The Parrot

Clark Ashton Smith

The pawnshop was so crowded with unredeemed articles, that neither electricity nor sunlight could dissipate fully the murk of its doubtful corners. The windows were always unwashed and the cobwebs were unswept. It was even darker and grimier than usual, on this late afternoon of April; and the sea-fog that had inundated San Francisco was visibly mingled with the dust that hovered always in its air. No one who was unfamiliar with the place would have noticed the parrot, which occupied a perch in the corner farthest from the door. The bird was in one of its taciturn moods, and had apparently forgotten its extensive repertoire of thieves' argot, water-front oaths, and Jewish idioms, for it had not spoken a word since morning.

"Veil, Micky Horgan, vot you vant?" The huge, swarthy, furtive-looking person thus hailed by Jacob Stein, the proprietor, was better known as Black Mike to the local underworld and police circles. He was peering about uncertainly for Stein, who was stooping behind the counter. The Jew was so small and dingy that he blended in with his surroundings as if he had taken on a sort of protective coloration.

"I want one hundred dollars." Horgan's voice was a peremptory growl.

"For vot should I gif you so much money?"

"For this." Horgan took an amber necklace from his coat-pocket and laid it on the counter, where it gleamed like a circle of solidified sun-rays.

Stein peered at the necklace through his heavy-rimmed goggles and shook his head with a vehement grimace.

"I gif you fifteen," he said dubiously.

"The hell you will. That's real amber. I didn't swipe it from any hall-bedroom, either. And I'm offering it mud-cheap because I've got to have a hundred bucks to-night."

Stein came out from behind the counter and began to expostulate.

"For vot you take me? No one buys amber. I'm a poor man, and I haf a family. Fifteen tollars I gif you, but no more."

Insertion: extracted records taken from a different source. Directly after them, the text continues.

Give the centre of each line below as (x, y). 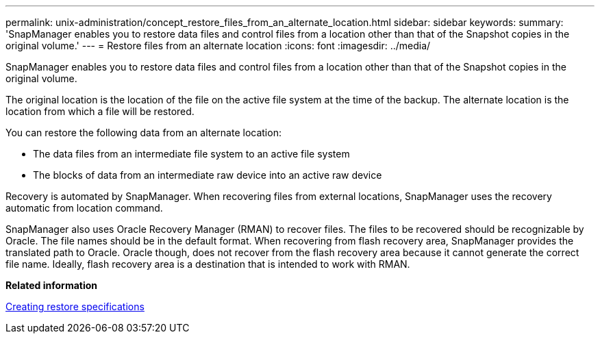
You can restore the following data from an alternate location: (143, 133)
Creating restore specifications (75, 306)
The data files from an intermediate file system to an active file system (191, 154)
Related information (52, 285)
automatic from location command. (84, 208)
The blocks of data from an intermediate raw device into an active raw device (208, 175)
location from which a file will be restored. (100, 111)

Horgan sensed finality in the tones of the Jew. Sinister, desperate thoughts arose in his brain. His need of a hundred dollars was indeed urgent, for the sum had been demanded by a sweetheart whom he loved with ferocious ardor. He knew her coldness and contempt if he should go to her without the money — knew the merciless vituperations with which she would greet him. Also, he thought of all the former occasions on which Stein had defrauded him of his rightful due for some stolen article.

"You rotten Sheeny — I'm damned if you'll gouge me this time!" Horgan's desperation was tinged with a stealthy, rat-like anger.

"Fifteen tollars — und I'm robbing myself, Micky." The Jew rubbed his hands together, turned his head away, and looked indifferently through the smeared windows. He did not seem to notice the ugly and precarious mood of his client.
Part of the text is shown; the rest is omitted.